───── DATA FOR ANALYSIS ─────

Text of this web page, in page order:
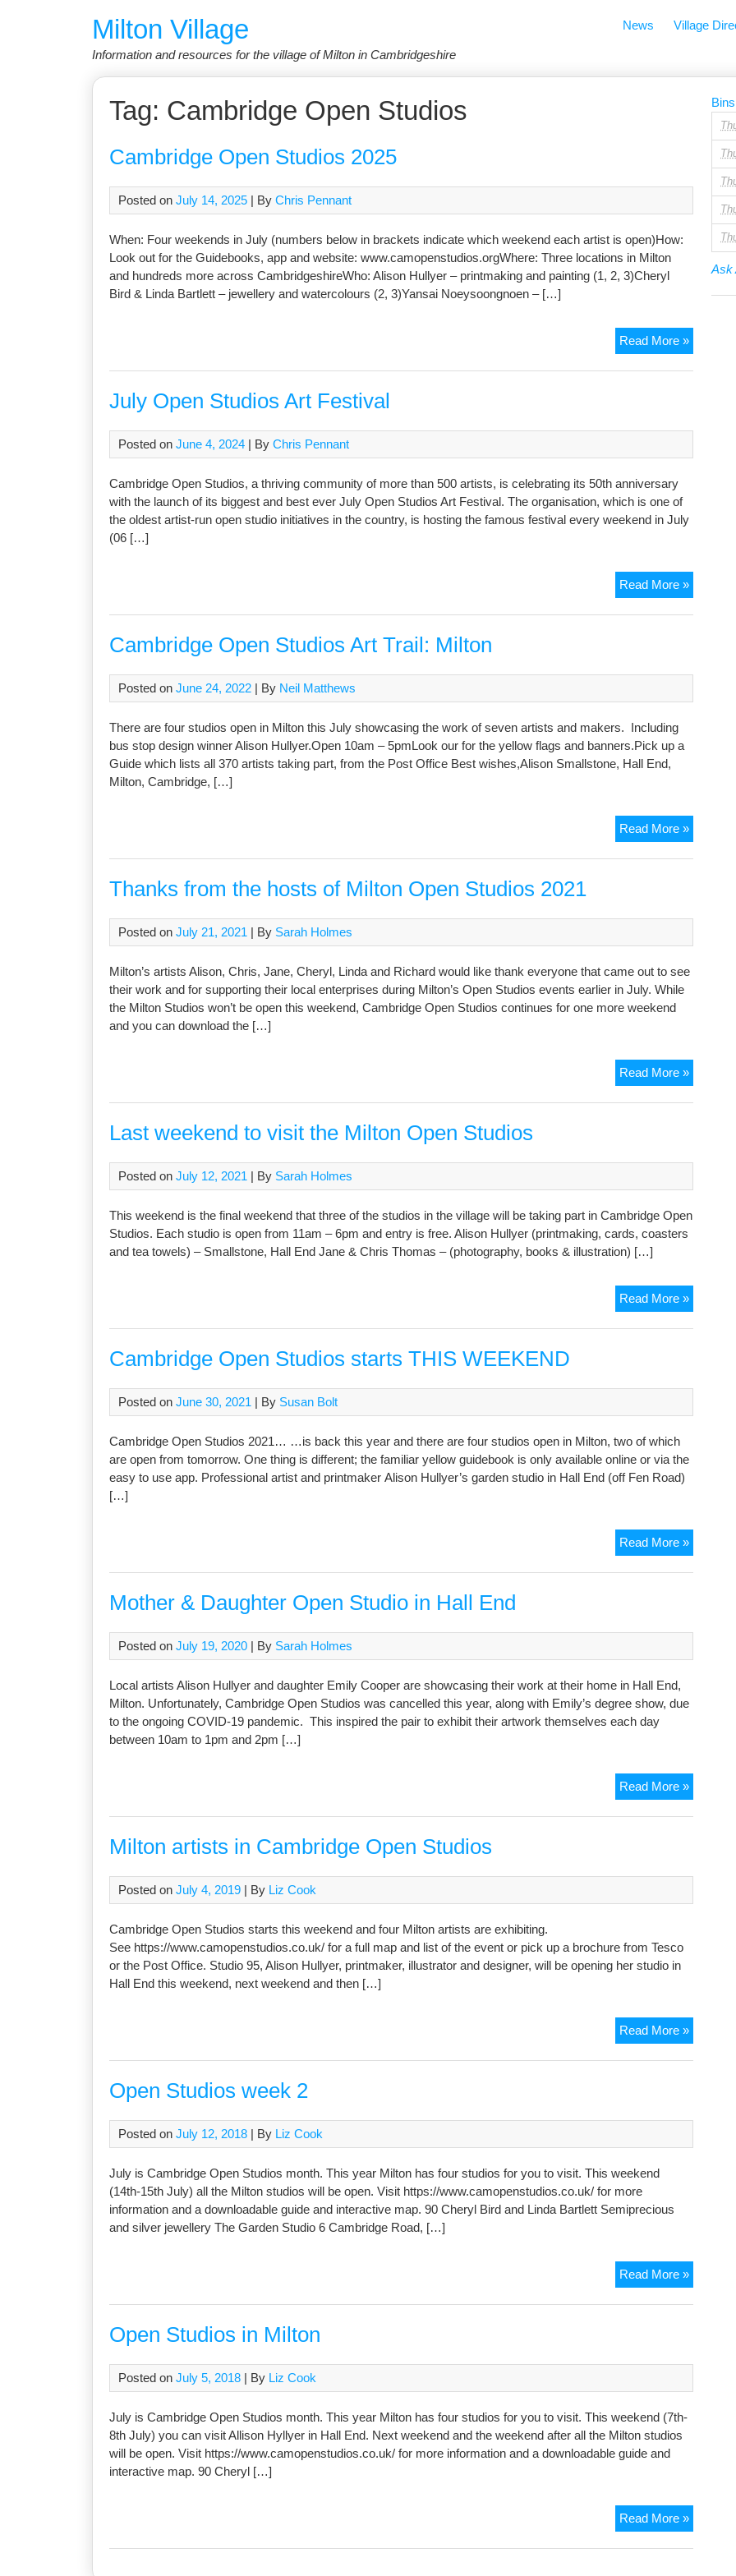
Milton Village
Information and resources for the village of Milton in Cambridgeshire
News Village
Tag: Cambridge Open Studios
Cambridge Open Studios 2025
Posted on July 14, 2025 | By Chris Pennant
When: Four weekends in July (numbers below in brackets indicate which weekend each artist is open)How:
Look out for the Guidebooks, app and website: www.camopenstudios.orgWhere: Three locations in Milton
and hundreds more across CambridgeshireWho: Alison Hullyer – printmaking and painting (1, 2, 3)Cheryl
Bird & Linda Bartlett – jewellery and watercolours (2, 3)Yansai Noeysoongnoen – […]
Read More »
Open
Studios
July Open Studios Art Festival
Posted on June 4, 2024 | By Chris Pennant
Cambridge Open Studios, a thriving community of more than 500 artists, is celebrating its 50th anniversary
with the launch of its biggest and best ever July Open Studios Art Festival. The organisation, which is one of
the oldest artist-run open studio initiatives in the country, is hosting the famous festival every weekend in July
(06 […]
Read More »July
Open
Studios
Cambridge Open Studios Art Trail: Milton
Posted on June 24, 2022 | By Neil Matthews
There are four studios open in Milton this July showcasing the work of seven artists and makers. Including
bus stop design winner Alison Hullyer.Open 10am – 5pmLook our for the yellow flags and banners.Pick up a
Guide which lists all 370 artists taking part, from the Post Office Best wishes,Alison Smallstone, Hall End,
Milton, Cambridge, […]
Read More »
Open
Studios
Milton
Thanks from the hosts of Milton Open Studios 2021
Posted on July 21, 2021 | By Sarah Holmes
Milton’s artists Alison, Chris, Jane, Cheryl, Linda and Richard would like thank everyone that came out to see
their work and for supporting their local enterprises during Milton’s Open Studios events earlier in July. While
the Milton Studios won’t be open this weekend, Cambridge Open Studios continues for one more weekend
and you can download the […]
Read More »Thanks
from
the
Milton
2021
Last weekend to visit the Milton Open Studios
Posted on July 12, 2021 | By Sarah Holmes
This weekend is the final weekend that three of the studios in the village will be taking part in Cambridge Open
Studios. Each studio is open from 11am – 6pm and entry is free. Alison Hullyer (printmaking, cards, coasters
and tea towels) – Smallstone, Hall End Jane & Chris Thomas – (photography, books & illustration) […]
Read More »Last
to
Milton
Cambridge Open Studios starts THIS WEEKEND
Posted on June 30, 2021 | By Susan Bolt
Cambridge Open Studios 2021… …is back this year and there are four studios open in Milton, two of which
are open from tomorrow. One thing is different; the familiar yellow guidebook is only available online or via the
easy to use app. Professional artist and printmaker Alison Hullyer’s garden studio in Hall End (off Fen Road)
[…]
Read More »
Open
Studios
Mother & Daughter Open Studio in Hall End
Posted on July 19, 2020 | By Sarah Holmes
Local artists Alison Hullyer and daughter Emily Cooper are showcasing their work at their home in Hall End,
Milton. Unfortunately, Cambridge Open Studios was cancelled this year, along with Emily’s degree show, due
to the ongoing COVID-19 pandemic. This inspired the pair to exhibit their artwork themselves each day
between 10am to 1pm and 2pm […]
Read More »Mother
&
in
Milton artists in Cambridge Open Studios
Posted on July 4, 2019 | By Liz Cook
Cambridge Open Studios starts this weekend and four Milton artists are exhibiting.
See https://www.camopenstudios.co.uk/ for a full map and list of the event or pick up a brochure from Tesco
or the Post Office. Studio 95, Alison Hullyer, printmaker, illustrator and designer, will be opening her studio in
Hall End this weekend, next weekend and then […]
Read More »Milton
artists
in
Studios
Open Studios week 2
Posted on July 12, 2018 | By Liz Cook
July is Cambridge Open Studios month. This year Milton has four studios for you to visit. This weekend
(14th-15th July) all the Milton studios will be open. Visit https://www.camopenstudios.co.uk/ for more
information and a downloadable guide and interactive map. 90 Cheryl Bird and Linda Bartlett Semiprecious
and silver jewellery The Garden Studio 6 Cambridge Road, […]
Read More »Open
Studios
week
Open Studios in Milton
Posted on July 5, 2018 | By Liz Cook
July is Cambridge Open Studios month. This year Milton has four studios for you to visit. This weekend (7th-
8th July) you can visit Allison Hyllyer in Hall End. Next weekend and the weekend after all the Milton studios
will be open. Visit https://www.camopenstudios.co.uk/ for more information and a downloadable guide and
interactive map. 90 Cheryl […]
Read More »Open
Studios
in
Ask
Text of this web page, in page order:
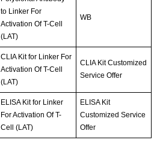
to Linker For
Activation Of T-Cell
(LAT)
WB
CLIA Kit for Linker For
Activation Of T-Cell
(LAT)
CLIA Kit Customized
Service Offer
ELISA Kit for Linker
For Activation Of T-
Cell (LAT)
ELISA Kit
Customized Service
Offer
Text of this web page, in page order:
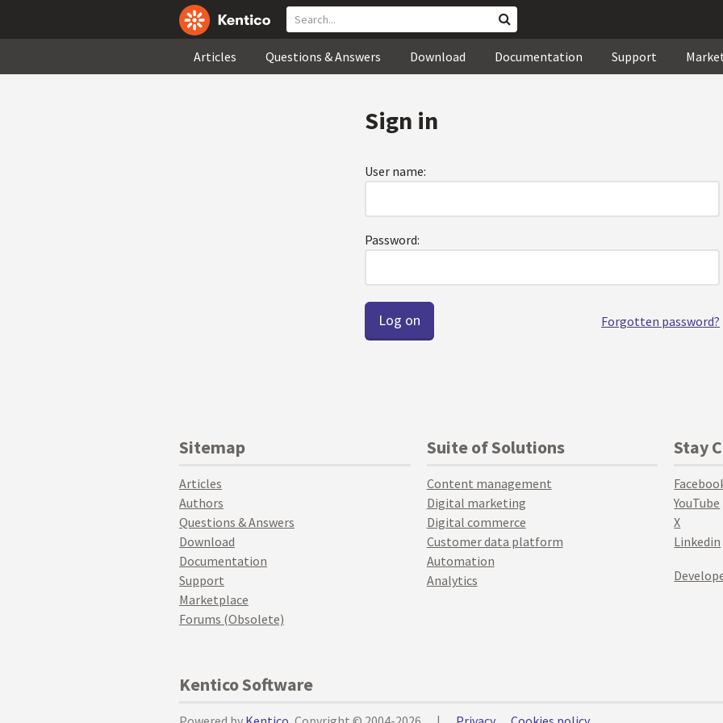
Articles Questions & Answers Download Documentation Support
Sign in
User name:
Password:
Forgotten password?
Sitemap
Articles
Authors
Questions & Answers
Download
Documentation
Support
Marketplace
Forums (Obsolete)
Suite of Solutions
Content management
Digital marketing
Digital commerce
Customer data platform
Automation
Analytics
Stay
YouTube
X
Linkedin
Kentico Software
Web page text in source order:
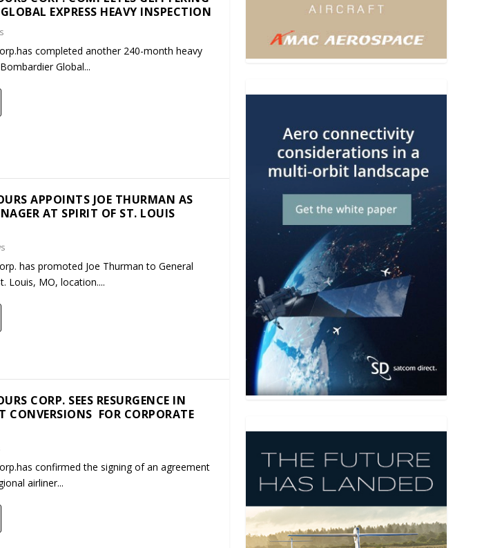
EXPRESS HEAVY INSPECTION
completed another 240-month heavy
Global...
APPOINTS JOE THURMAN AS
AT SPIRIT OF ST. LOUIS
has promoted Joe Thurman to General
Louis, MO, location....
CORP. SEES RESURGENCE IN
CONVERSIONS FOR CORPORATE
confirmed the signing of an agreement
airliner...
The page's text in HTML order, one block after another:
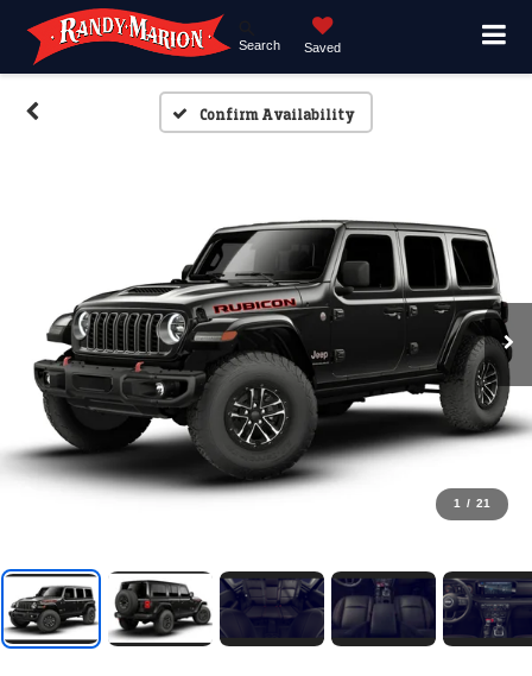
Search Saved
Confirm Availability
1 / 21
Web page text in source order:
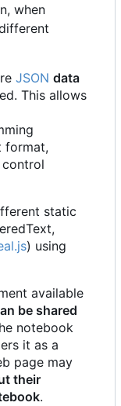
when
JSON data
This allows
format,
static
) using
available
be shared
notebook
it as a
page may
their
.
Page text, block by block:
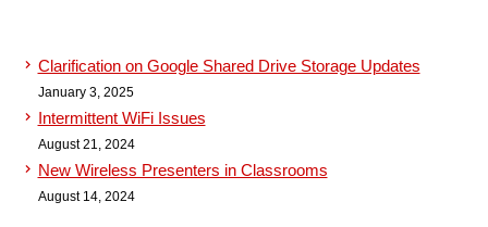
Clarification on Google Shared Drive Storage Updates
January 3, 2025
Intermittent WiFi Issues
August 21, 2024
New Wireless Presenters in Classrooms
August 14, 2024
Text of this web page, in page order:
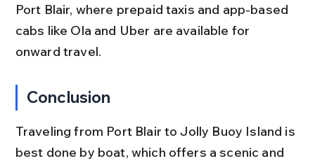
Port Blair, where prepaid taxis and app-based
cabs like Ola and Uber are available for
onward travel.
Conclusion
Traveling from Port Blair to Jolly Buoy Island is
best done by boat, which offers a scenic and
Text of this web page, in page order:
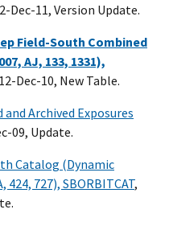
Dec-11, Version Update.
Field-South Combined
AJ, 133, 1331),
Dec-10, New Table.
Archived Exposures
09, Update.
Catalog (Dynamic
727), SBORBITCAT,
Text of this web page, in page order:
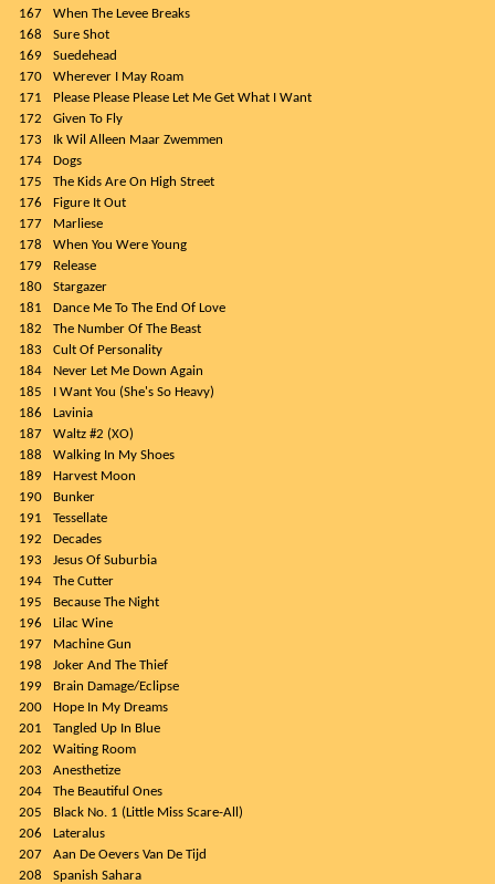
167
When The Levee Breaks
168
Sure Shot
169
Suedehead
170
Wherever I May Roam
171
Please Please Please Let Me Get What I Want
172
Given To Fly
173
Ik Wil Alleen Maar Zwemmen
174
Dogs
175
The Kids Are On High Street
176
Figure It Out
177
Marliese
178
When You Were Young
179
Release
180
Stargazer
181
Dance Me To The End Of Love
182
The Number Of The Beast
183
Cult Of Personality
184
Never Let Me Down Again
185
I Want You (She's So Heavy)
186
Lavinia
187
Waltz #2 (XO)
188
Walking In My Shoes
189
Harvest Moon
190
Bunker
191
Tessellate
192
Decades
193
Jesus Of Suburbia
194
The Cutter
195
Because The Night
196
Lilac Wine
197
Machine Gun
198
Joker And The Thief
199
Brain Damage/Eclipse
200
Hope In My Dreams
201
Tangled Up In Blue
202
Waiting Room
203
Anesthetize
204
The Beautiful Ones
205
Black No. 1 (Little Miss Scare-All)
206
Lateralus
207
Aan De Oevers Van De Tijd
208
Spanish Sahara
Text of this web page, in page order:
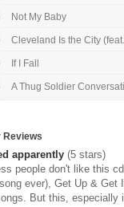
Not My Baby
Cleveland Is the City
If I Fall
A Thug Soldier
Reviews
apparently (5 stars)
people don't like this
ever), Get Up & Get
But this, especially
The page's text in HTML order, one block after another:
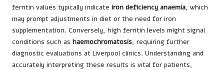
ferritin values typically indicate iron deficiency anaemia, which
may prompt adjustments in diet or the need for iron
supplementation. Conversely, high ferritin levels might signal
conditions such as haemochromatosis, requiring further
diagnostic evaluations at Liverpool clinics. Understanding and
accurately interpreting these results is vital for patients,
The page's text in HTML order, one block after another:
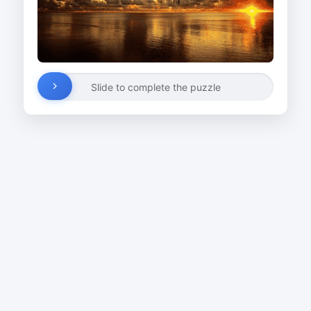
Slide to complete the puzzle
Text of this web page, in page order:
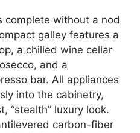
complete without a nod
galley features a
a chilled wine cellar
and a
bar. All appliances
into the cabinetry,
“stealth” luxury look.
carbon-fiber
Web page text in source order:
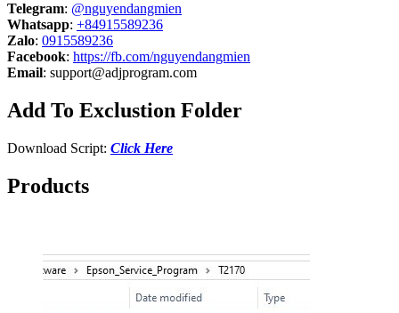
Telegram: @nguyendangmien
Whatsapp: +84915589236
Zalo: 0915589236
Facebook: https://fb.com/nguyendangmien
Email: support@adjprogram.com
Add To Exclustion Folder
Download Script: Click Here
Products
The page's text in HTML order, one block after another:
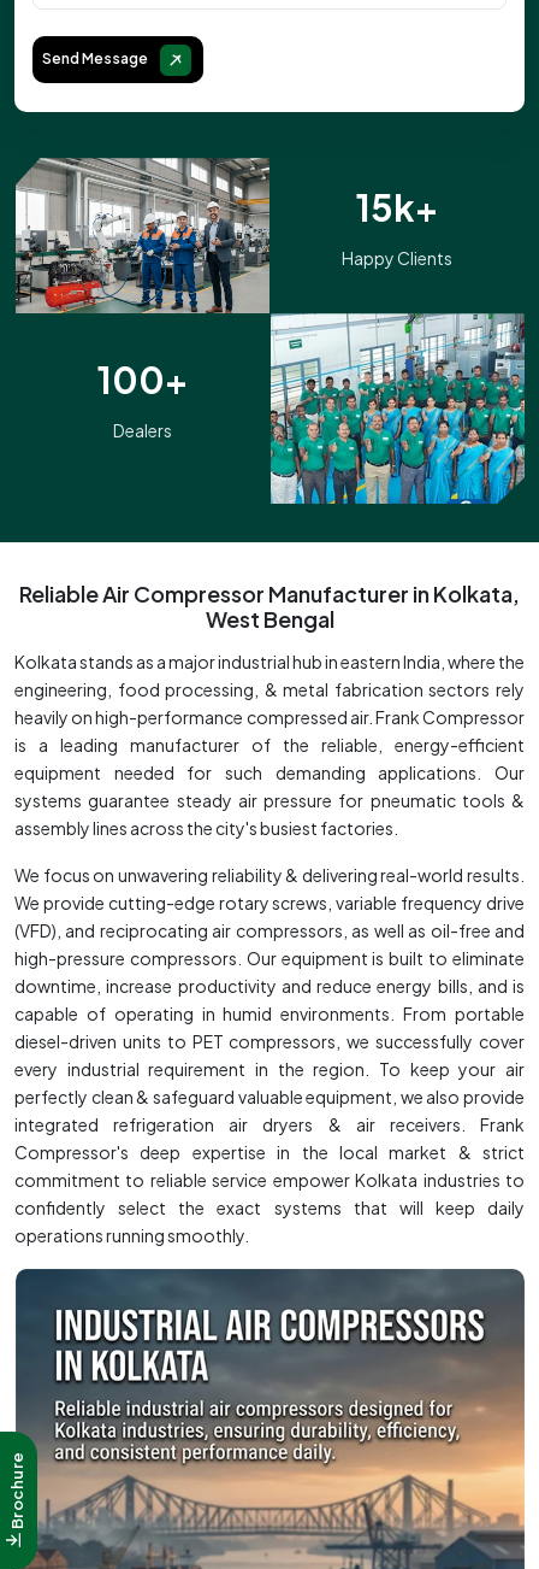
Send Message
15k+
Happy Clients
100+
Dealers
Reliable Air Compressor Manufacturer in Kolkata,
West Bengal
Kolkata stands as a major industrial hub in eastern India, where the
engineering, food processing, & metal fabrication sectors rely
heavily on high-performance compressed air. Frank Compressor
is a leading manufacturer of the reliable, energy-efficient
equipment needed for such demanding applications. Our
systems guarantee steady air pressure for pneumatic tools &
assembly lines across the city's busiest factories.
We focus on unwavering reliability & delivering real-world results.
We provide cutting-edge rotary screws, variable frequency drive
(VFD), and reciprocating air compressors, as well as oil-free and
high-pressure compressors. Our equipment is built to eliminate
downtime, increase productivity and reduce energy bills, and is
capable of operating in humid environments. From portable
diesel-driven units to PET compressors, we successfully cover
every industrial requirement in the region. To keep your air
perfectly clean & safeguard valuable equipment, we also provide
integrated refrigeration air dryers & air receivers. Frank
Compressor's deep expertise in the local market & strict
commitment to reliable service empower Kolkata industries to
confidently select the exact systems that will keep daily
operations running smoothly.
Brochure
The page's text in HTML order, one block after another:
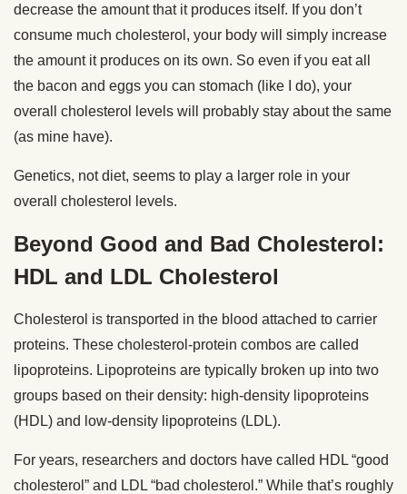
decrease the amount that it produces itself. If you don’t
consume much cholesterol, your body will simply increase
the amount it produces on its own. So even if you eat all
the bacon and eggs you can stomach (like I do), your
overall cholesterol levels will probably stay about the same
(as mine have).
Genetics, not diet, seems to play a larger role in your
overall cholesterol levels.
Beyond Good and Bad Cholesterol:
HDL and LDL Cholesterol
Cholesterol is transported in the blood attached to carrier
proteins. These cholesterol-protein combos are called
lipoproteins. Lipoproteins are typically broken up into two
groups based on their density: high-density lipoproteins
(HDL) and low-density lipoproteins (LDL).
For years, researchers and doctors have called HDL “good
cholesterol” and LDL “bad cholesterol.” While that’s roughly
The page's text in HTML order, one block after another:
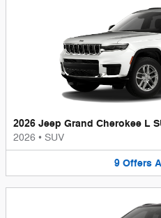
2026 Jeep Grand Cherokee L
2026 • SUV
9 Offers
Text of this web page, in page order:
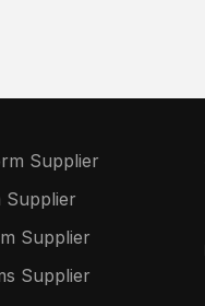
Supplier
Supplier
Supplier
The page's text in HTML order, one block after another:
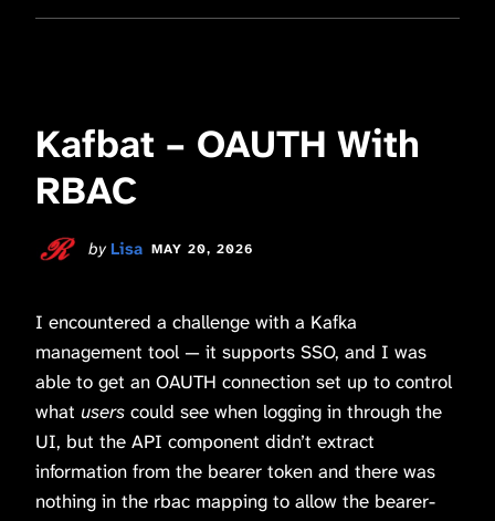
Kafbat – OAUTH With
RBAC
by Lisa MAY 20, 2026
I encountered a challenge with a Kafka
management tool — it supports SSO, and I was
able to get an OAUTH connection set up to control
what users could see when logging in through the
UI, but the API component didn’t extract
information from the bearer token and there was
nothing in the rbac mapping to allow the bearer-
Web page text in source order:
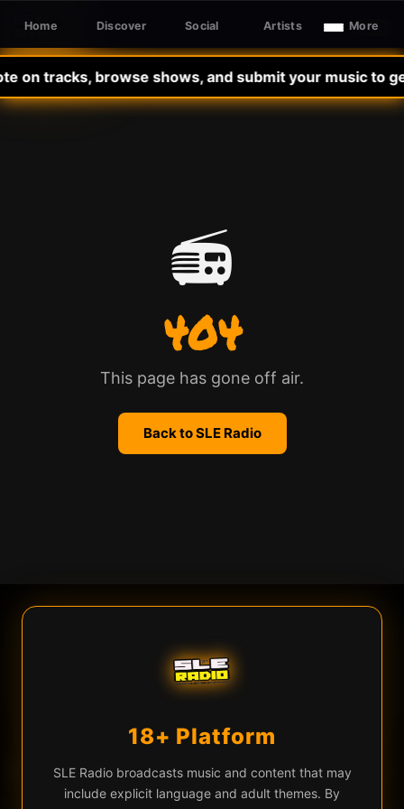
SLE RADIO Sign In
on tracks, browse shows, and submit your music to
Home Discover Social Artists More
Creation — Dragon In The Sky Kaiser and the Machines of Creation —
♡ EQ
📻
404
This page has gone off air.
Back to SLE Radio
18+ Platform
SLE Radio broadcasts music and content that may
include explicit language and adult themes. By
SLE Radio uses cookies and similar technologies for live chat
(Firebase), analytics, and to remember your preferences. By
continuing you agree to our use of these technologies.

─────

Word for word and without pictures, please write out only the lines from the start of the entries through the line containing "There are four studios open in Milton this", both included.

ANSWER TO THIS TASK |
Text of this web page, in page order:
Milton Village
Information and resources for the village of Milton in Cambridgeshire
News Village
Tag: Cambridge Open Studios
Cambridge Open Studios 2025
Posted on July 14, 2025 | By Chris Pennant
When: Four weekends in July (numbers below in brackets indicate which weekend each artist is open)How:
Look out for the Guidebooks, app and website: www.camopenstudios.orgWhere: Three locations in Milton
and hundreds more across CambridgeshireWho: Alison Hullyer – printmaking and painting (1, 2, 3)Cheryl
Bird & Linda Bartlett – jewellery and watercolours (2, 3)Yansai Noeysoongnoen – […]
Read More »
Open
Studios
July Open Studios Art Festival
Posted on June 4, 2024 | By Chris Pennant
Cambridge Open Studios, a thriving community of more than 500 artists, is celebrating its 50th anniversary
with the launch of its biggest and best ever July Open Studios Art Festival. The organisation, which is one of
the oldest artist-run open studio initiatives in the country, is hosting the famous festival every weekend in July
(06 […]
Read More »July
Open
Studios
Cambridge Open Studios Art Trail: Milton
Posted on June 24, 2022 | By Neil Matthews
There are four studios open in Milton this July showcasing the work of seven artists and makers. Including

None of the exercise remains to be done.